Although "She Rides with Me" was not a hit record, Leslie-processed sounds soon became a prominent feature of psychedelic music. The Beatles first recorded with a Leslie in June 1965 when George Harrison was overdubbing one of his lead guitar parts on "It's Only Love". According to author Andy Babiuk, the band's "Tomorrow Never Knows" (1966) marked the first time that a vocal was recorded using a microphone wired directly into the input of a Leslie, after John Lennon had asked for his voice to sound "as though I'm the Dalai Lama singing from the highest mountain top". They went on to use a Leslie throughout the sessions for Revolver in 1966.

The Beatles inspired others to use the speaker. Harrison played through a Leslie in his guest appearance on Cream's song "Badge" (1969), and Richard Wright used a similar setup when recording with Pink Floyd.

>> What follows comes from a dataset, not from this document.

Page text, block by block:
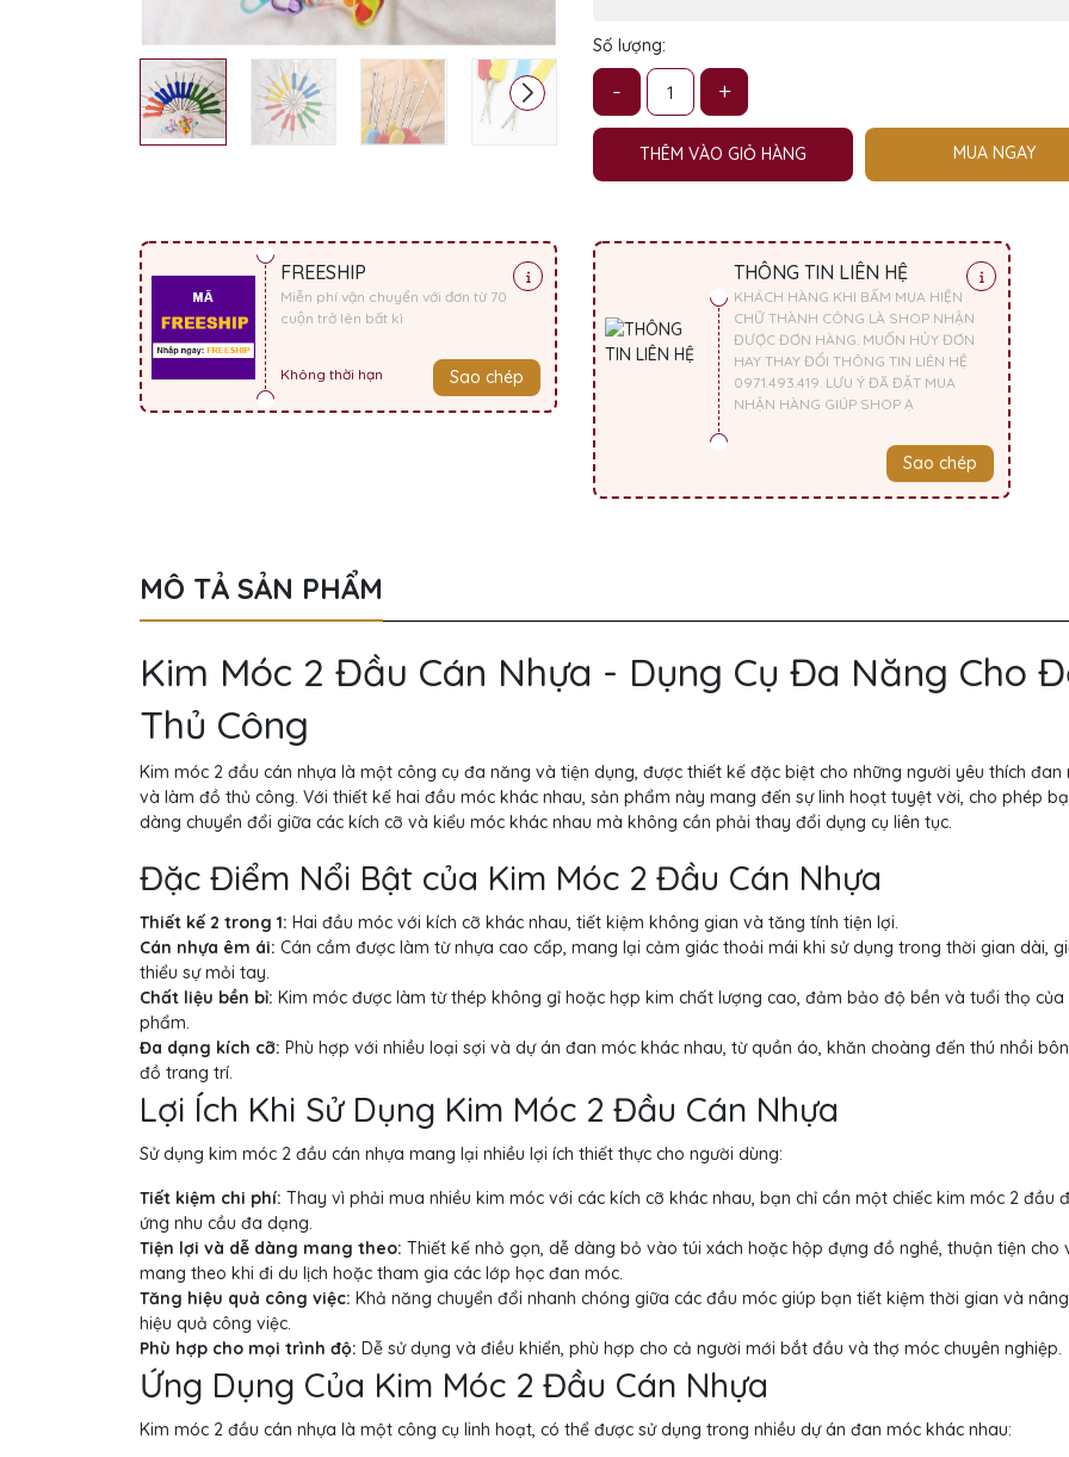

During the Drum Corps International (DCI) 2026 marching season, the Bluecoats Drum and Bugle Corps utilized eight custom, self-contained on-field Leslie speaker rigs during key moments of their production titled "Gravity and Grace." Its inclusion in the show was considered an innovative and groundbreaking moment in DCI and marked the first time a Leslie speaker had been used on-field as part of a drum and bugle corps show.